AI e persone: produttività, reskilling e motivazione
C’è un equivoco da chiarire: l’AI non elimina la domanda di sviluppatori. Anzi, la richiesta resta alta. Quello che cambia è il focus. Le attività ripetitive vengono accelerate, mentre cresce l’importanza di ruoli orientati alla definizione dei requisiti, all’architettura e alle integrazioni.
Lo stesso vale per i team business. Non serve improvvisarsi esperti di AI, ma acquisire competenze minime per validare output e capire quando un risultato è utilizzabile. Questo percorso di reskilling non solo aumenta la produttività, ma riduce anche il turnover: le persone si sentono stimolate da nuovi strumenti e vedono possibilità di crescita invece che minacce.
La lezione di SR Labs: dall’eye tracking agli insight “actionable”
SR Labs è un esempio concreto di come una tecnologia di nicchia, l’eye tracking, possa diventare la base per servizi innovativi. Con la piattaforma iSpot l’azienda offre studi di neuromarketing e UX in modalità self-service. Ma il valore non è solo nei dati grezzi: è nella loro interpretazione.
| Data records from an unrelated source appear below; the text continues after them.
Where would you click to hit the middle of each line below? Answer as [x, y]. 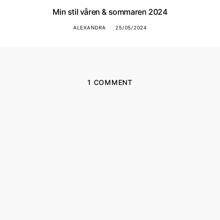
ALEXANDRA [89, 27]
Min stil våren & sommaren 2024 [110, 12]
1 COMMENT [110, 82]
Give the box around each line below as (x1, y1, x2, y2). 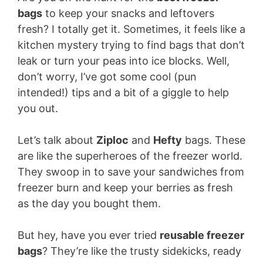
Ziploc (96, 134, 129, 146)
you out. (18, 102, 58, 114)
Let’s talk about (18, 134, 96, 146)
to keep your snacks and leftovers (42, 7, 214, 19)
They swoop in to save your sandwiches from (18, 166, 244, 178)
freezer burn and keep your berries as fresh (18, 181, 233, 194)
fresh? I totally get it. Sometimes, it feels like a (18, 23, 245, 35)
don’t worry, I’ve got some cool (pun (18, 70, 197, 83)
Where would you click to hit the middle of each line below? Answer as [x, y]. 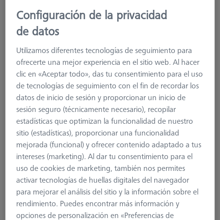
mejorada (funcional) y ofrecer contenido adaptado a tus [109, 145]
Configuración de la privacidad [92, 15]
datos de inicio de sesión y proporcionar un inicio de [101, 97]
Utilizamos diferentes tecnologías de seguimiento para [104, 50]
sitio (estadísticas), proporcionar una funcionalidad [98, 133]
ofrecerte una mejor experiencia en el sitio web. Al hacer [108, 62]
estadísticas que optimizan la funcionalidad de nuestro [105, 121]
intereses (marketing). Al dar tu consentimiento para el [105, 156]
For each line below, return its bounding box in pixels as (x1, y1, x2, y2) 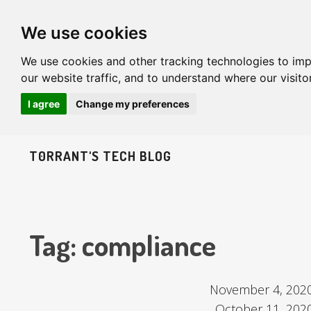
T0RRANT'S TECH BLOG (29, 147, 171, 165)
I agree (28, 98, 60, 110)
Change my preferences (75, 98, 190, 110)
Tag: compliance (29, 226, 216, 263)

Qui entra in gioco l’AI, che può trasformare numeri e heatmap in suggerimenti operativi. In questo modo anche un direttore marketing senza competenze tecniche può capire cosa migliorare in un packaging o in un sito web. È la stessa logica che può essere applicata in tanti altri settori: l’AI non sostituisce, ma amplifica l’impatto del dato.
Roadmap minima per una PMI
Chi vuole partire non deve immaginare progetti faraonici. Servono passi chiari:
- definire outcome e KPI,
- mettere in ordine i dati di base,
- scegliere un caso d’uso semplice e misurabile,
- mantenere sempre un ciclo di feedback umano,
- formare le persone perché sappiano usare e validare gli strumenti.
Sono regole semplici, ma decisive. Senza queste fondamenta, ogni iniziativa di AI rischia di rimanere un esperimento senza seguito.
Letture per cambiare prospettiva
Per chi vuole allenare lo sguardo, Andrea Di Giacinto suggerisce due letture particolari:
- “Veicoli” di Valentino Braitenberg, che mostra come anche sistemi semplici possano generare comportamenti complessi, aiutando a riflettere su come interpretiamo l’AI.
- “La macchina salva musica” di Philip K. Dick, un racconto che ricorda quanto le aspettative sull’output di una macchina possano divergere dalla realtà.
Conclusione
Il futuro dell’AI in azienda non è nelle promesse mirabolanti, ma nella capacità di affrontare problemi concreti. Ottimizzare il supporto, rendere i dati accessibili, liberare tempo dalle attività ripetitive, stimolare le persone con nuove competenze. È qui che si misura la differenza tra hype e valore reale.